-- WORK TASK --
All the data that follows should be repeated exactly, without a single picture.

Items listed in a dataset
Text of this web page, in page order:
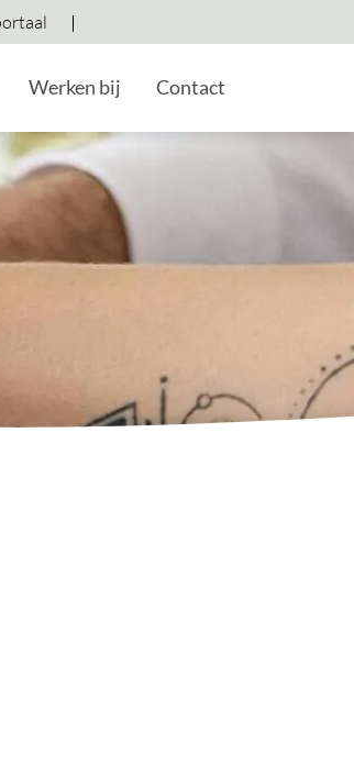
Hoog contrast wisselen
Lettergrootte vergroten
Lettergrootte
Werken bij Contact
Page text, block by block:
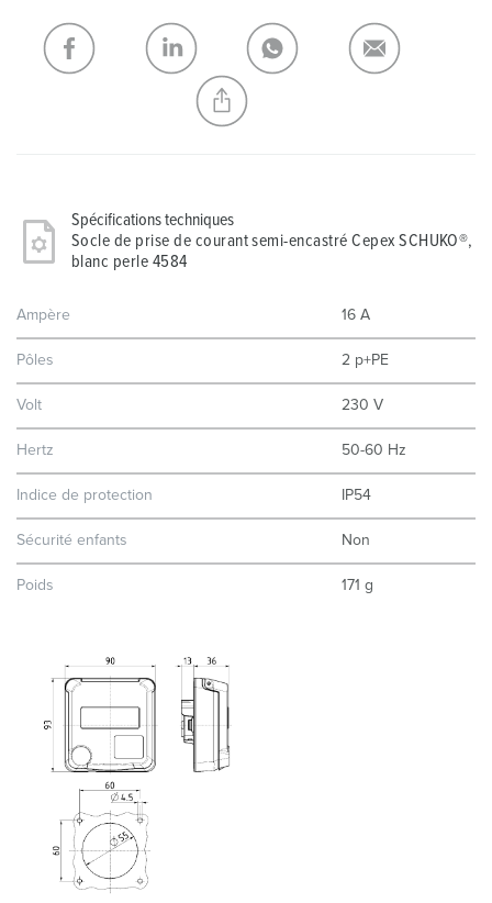
Ma liste AJOUTER
CRÉER UNE NOUVELLE LISTE
Spécifications techniques
Socle de prise de courant semi-encastré Cepex SCHUKO®,
blanc perle 4584
Ampère 16 A
Pôles 2 p+PE
Volt 230 V
Hertz 50-60 Hz
Indice de protection IP54
Sécurité enfants Non
Poids 171 g
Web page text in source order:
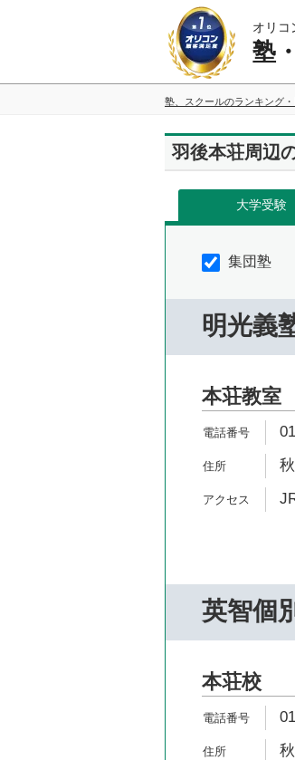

-- THE ANSWER --
Text of this web page, in page order:
Hoog contrast wisselen
Lettergrootte vergroten
Lettergrootte
Werken bij Contact
Page text, block by block:
Ma liste AJOUTER
CRÉER UNE NOUVELLE LISTE
Spécifications techniques
Socle de prise de courant semi-encastré Cepex SCHUKO®,
blanc perle 4584
Ampère 16 A
Pôles 2 p+PE
Volt 230 V
Hertz 50-60 Hz
Indice de protection IP54
Sécurité enfants Non
Poids 171 g
Web page text in source order:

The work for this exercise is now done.